WABCO电控机械式自动变速箱（AMT）控制系统摘要：随着汽车技术不断发展，自动变速箱得到了广泛的应用。

在传统的手动变速箱和自动变速箱之间，机械式自动变速箱（AMT）的应用逐渐增多。

作为自动变速箱的一种变体，AMT将传统手动变速箱的机械构造与电控技术相结合，实现了操作方便、换挡稳定、燃油经济等诸多优点。

本文将介绍WABCO电控机械式自动变速箱（AMT）控制系统的工作原理及其应用场景，以及该技术的优势和未来发展方向。

关键词：机械式自动变速箱，AMT，WABCO，电控，控制系统正文：一、WABCO电控机械式自动变速箱（AMT）的概述WABCO电控机械式自动变速箱（AMT）是一种结合了机械式自动变速箱的特点和电控技术的优点的新型自动变速器。

AMT没有离合器，只有手动变速箱的换挡杆。

当驾驶员需要换挡时，电脑控制系统通过电子信号发送指令，对阀门进行控制，从而实现换挡。
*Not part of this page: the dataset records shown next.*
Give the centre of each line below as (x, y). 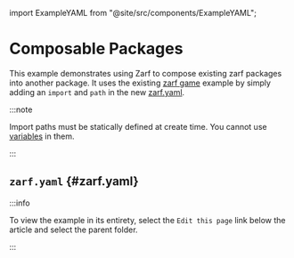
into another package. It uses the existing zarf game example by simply (140, 83)
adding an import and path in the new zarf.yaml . (97, 92)
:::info (20, 203)
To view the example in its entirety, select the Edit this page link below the (148, 220)
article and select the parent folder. (73, 230)
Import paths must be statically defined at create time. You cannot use (138, 126)
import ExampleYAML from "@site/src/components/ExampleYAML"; (133, 13)
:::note (21, 109)

AMT的换挡过程比普通自动变速箱更加快速、平稳、可控。

二、WABCO电控机械式自动变速箱（AMT）的工作原理WABCO电控机械式自动变速箱的工作原理可以分为两个部分：机械部分和控制部分。

机械部分由变速箱主体、齿轮系统、离合器、传动轴等组成。

AMT的机械部分主要采用手动变速箱的结构，经过调整和优化，提高换挡的稳定性和平稳性。

控制部分包括控制单元、电子控制器、电动机、电磁阀、传感器等，通过这些器件，实现变速箱换挡的自动化控制。

控制单元利用传感器获得车辆运行状态的实时数据，一旦发现需要换挡的时机，控制单元就会发出指令，继而通过电子控制器、电动机和电磁阀控制变速器油路，完成换挡过程。

三、WABCO电控机械式自动变速箱（AMT）的特点和优势1. 操作方便：没有离合器，只有手动变速箱的换挡杆。

驾驶员只需要拉起杆来换挡即可，无需通过踏板来离合和加速。

2. 换挡平稳：换挡过程由电脑控制，不会因为驾驶员操作不当而出现抖动、顿挫、熄火等现象，换挡更加平稳可靠。

3. 燃油经济：AMT的电子控制系统可以根据车速和负载条件自动调整换挡调度以达到最佳的燃油经济。